2. Empowering Data Integration with Redshift and Essentia

AWS provides a scalable SQL service called ‘redshift’. It is commonly used in data warehousing, and can scale to store PB of data. But going from raw data into a properly formatted table suitable for Redshift (or any other database for that matter) is often problematic.

We added a module to Essentia to address issues that include:

  • File format: Redshift can read files that are compressed under gz, bz2, and lzo (or not compressed at all). A lot of our clients had zip files which they wanted to load into Redshift.
  • Data quality: Raw log data often requires filtering and transformation to produce the data that is actually desired.

2.1. Requirements

In order to link Essentia and Redshift, the following is needed:

  • A running Redshift cluster
  • The Essentia security group needs to allow SSH (port 22) access from your Redshift cluster.
  • Essentia cluster needs to be in the same zone as the Redshift cluster
  • Redshift database username and password required
  • User needs to have write access to Redshift database.

2.2. Moving data

Transferring data is very straightforward.
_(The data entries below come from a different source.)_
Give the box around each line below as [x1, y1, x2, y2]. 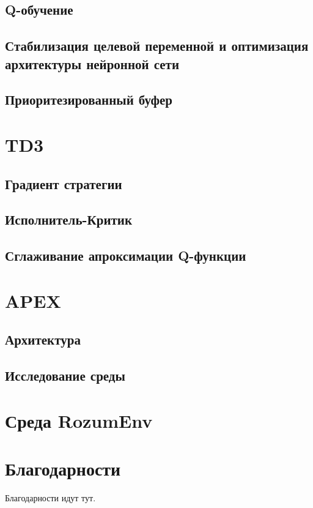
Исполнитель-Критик [5, 210, 133, 229]
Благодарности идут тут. [5, 491, 96, 504]
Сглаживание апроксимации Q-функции [5, 246, 246, 265]
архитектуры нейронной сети [5, 54, 180, 73]
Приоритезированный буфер [5, 90, 173, 109]
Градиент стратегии [5, 174, 122, 193]
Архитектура [5, 330, 81, 349]
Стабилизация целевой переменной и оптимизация [5, 36, 309, 55]
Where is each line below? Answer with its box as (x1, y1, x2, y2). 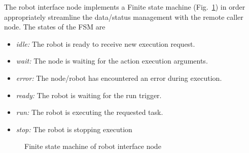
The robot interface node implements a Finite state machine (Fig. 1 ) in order (4, 2, 245, 12)
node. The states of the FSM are (4, 21, 105, 32)
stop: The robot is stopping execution (16, 124, 132, 134)
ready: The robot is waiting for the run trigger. (16, 89, 162, 100)
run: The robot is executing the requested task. (16, 107, 163, 117)
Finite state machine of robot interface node (24, 141, 161, 151)
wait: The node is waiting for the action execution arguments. (16, 55, 208, 66)
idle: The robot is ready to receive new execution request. (16, 38, 195, 49)
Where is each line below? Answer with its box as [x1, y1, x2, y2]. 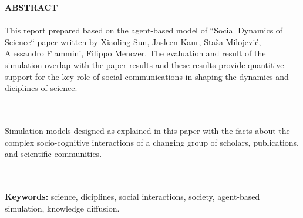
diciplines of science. [5, 82, 78, 94]
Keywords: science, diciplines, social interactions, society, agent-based [5, 190, 260, 202]
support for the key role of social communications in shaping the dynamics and [5, 70, 289, 82]
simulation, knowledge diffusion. [5, 202, 120, 214]
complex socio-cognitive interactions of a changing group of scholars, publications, [5, 136, 299, 148]
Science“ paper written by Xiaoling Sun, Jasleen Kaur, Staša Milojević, [5, 35, 261, 48]
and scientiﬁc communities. [5, 147, 102, 160]
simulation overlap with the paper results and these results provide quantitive [5, 58, 284, 71]
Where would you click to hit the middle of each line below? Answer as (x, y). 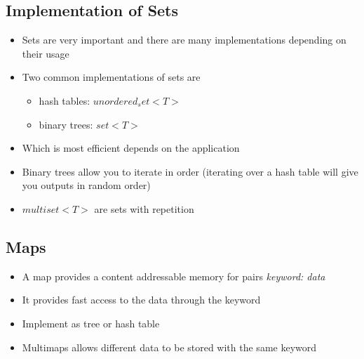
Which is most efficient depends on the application (131, 148)
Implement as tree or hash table (91, 323)
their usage (46, 53)
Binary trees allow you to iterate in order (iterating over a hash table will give (190, 171)
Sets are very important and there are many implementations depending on (184, 40)
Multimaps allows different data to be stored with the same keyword (169, 347)
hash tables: (65, 100)
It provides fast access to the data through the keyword (141, 300)
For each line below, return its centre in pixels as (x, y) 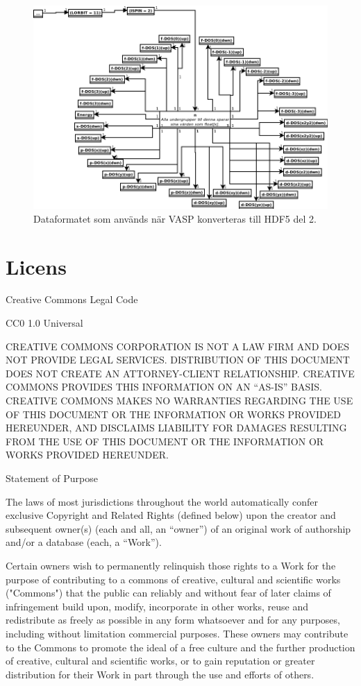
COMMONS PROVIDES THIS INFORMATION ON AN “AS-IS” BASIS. (164, 387)
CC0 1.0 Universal (44, 323)
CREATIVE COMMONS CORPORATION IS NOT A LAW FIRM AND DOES (178, 346)
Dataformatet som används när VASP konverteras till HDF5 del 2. (175, 218)
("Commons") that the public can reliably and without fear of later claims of (168, 593)
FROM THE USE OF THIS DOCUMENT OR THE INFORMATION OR (165, 441)
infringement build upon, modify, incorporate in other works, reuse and (157, 606)
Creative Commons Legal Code (72, 299)

First register the Redshift cluster with Essentia, and then provide the ETL operation which is in a format very similar to the ‘stream’ command as described in the ETL tutorial:

$ ess redshift register redshift_cluster_name
$ ess redshift stream Standard 2014-12-01 2014-12-10 "command" -U username -d table -p password

Here, ‘command’ is typically aq_pp, but it can also be any other program that accepts text data from the stdin and outputs the results to stdout.